■ PROBLEM TO SOLVE ■
Word for word, transcribe all the entries shown below.

Top of STUDY MATERIAL

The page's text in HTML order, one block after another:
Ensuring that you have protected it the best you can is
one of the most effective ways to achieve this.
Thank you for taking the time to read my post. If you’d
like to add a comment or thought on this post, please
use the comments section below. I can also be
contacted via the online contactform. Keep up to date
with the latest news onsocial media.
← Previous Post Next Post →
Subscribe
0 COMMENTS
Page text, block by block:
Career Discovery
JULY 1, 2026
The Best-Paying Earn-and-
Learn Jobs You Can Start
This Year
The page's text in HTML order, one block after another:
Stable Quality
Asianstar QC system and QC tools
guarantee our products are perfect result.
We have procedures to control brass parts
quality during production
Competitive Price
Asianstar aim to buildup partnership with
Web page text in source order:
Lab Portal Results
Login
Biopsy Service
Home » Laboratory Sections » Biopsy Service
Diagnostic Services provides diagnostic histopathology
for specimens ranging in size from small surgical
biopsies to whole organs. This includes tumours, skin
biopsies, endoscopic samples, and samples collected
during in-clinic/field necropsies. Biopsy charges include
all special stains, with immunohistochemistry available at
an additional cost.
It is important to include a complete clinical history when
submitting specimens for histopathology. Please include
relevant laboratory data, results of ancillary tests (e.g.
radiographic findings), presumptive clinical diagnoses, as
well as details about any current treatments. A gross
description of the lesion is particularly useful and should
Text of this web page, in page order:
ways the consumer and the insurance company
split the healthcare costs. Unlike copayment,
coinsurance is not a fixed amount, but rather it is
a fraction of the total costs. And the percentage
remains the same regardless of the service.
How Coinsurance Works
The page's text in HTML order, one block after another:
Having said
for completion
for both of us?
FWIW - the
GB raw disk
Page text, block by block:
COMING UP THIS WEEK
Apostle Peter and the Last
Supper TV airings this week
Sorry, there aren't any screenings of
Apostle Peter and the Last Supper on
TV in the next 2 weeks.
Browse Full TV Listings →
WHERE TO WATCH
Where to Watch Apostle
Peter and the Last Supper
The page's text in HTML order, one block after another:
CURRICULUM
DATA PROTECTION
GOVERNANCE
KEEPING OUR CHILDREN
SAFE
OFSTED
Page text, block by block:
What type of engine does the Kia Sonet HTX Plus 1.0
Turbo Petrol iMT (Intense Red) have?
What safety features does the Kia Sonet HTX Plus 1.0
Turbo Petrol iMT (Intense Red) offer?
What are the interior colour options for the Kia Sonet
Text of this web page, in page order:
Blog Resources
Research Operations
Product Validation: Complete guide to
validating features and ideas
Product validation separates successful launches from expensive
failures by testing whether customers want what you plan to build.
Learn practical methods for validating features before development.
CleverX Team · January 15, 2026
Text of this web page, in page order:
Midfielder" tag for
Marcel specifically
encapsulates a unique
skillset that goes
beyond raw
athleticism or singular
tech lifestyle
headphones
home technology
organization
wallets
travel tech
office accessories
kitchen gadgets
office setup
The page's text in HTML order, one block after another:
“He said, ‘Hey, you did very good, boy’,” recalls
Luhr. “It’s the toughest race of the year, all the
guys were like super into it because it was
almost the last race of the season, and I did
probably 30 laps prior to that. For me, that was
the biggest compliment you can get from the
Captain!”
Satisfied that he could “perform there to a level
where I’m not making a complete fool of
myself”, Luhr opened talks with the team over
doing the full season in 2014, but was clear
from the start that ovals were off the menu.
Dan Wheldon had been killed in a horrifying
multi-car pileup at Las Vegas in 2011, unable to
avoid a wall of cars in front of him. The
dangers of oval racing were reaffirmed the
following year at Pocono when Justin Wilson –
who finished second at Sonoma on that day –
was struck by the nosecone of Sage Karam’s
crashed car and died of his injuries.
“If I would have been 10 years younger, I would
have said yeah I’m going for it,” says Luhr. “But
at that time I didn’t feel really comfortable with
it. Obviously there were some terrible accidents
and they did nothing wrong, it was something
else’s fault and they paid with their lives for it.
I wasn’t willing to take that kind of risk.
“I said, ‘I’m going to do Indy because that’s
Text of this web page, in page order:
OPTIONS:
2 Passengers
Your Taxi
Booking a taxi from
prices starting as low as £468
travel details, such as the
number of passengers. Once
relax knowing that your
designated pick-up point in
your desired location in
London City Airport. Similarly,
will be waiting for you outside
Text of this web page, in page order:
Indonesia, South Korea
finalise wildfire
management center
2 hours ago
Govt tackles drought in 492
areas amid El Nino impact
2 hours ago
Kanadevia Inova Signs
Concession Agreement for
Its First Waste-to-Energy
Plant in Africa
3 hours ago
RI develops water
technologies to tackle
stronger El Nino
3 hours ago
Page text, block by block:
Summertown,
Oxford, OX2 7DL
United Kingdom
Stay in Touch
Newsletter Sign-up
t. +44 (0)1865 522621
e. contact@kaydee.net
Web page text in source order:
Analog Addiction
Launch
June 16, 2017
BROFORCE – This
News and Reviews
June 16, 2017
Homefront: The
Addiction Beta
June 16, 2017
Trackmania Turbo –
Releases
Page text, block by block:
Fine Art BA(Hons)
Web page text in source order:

Bottom of STUDY MATERIAL

■ EXERCISE RESULT ■
The page's text in HTML order, one block after another:
Ensuring that you have protected it the best you can is
one of the most effective ways to achieve this.
Thank you for taking the time to read my post. If you’d
like to add a comment or thought on this post, please
use the comments section below. I can also be
contacted via the online contactform. Keep up to date
with the latest news onsocial media.
← Previous Post Next Post →
Subscribe
0 COMMENTS
Page text, block by block:
Career Discovery
JULY 1, 2026
The Best-Paying Earn-and-
Learn Jobs You Can Start
This Year
The page's text in HTML order, one block after another:
Stable Quality
Asianstar QC system and QC tools
guarantee our products are perfect result.
We have procedures to control brass parts
quality during production
Competitive Price
Asianstar aim to buildup partnership with
Web page text in source order:
Lab Portal Results
Login
Biopsy Service
Home » Laboratory Sections » Biopsy Service
Diagnostic Services provides diagnostic histopathology
for specimens ranging in size from small surgical
biopsies to whole organs. This includes tumours, skin
biopsies, endoscopic samples, and samples collected
during in-clinic/field necropsies. Biopsy charges include
all special stains, with immunohistochemistry available at
an additional cost.
It is important to include a complete clinical history when
submitting specimens for histopathology. Please include
relevant laboratory data, results of ancillary tests (e.g.
radiographic findings), presumptive clinical diagnoses, as
well as details about any current treatments. A gross
description of the lesion is particularly useful and should
Text of this web page, in page order:
ways the consumer and the insurance company
split the healthcare costs. Unlike copayment,
coinsurance is not a fixed amount, but rather it is
a fraction of the total costs. And the percentage
remains the same regardless of the service.
How Coinsurance Works
The page's text in HTML order, one block after another:
Having said
for completion
for both of us?
FWIW - the
GB raw disk
Page text, block by block:
COMING UP THIS WEEK
Apostle Peter and the Last
Supper TV airings this week
Sorry, there aren't any screenings of
Apostle Peter and the Last Supper on
TV in the next 2 weeks.
Browse Full TV Listings →
WHERE TO WATCH
Where to Watch Apostle
Peter and the Last Supper
The page's text in HTML order, one block after another:
CURRICULUM
DATA PROTECTION
GOVERNANCE
KEEPING OUR CHILDREN
SAFE
OFSTED
Page text, block by block:
What type of engine does the Kia Sonet HTX Plus 1.0
Turbo Petrol iMT (Intense Red) have?
What safety features does the Kia Sonet HTX Plus 1.0
Turbo Petrol iMT (Intense Red) offer?
What are the interior colour options for the Kia Sonet
Text of this web page, in page order:
Blog Resources
Research Operations
Product Validation: Complete guide to
validating features and ideas
Product validation separates successful launches from expensive
failures by testing whether customers want what you plan to build.
Learn practical methods for validating features before development.
CleverX Team · January 15, 2026
Text of this web page, in page order:
Midfielder" tag for
Marcel specifically
encapsulates a unique
skillset that goes
beyond raw
athleticism or singular
tech lifestyle
headphones
home technology
organization
wallets
travel tech
office accessories
kitchen gadgets
office setup
The page's text in HTML order, one block after another:
“He said, ‘Hey, you did very good, boy’,” recalls
Luhr. “It’s the toughest race of the year, all the
guys were like super into it because it was
almost the last race of the season, and I did
probably 30 laps prior to that. For me, that was
the biggest compliment you can get from the
Captain!”
Satisfied that he could “perform there to a level
where I’m not making a complete fool of
myself”, Luhr opened talks with the team over
doing the full season in 2014, but was clear
from the start that ovals were off the menu.
Dan Wheldon had been killed in a horrifying
multi-car pileup at Las Vegas in 2011, unable to
avoid a wall of cars in front of him. The
dangers of oval racing were reaffirmed the
following year at Pocono when Justin Wilson –
who finished second at Sonoma on that day –
was struck by the nosecone of Sage Karam’s
crashed car and died of his injuries.
“If I would have been 10 years younger, I would
have said yeah I’m going for it,” says Luhr. “But
at that time I didn’t feel really comfortable with
it. Obviously there were some terrible accidents
and they did nothing wrong, it was something
else’s fault and they paid with their lives for it.
I wasn’t willing to take that kind of risk.
“I said, ‘I’m going to do Indy because that’s
Text of this web page, in page order:
OPTIONS:
2 Passengers
Your Taxi
Booking a taxi from
prices starting as low as £468
travel details, such as the
number of passengers. Once
relax knowing that your
designated pick-up point in
your desired location in
London City Airport. Similarly,
will be waiting for you outside
Text of this web page, in page order:
Indonesia, South Korea
finalise wildfire
management center
2 hours ago
Govt tackles drought in 492
areas amid El Nino impact
2 hours ago
Kanadevia Inova Signs
Concession Agreement for
Its First Waste-to-Energy
Plant in Africa
3 hours ago
RI develops water
technologies to tackle
stronger El Nino
3 hours ago
Page text, block by block:
Summertown,
Oxford, OX2 7DL
United Kingdom
Stay in Touch
Newsletter Sign-up
t. +44 (0)1865 522621
e. contact@kaydee.net
Web page text in source order:
Analog Addiction
Launch
June 16, 2017
BROFORCE – This
News and Reviews
June 16, 2017
Homefront: The
Addiction Beta
June 16, 2017
Trackmania Turbo –
Releases
Page text, block by block:
Fine Art BA(Hons)
Web page text in source order:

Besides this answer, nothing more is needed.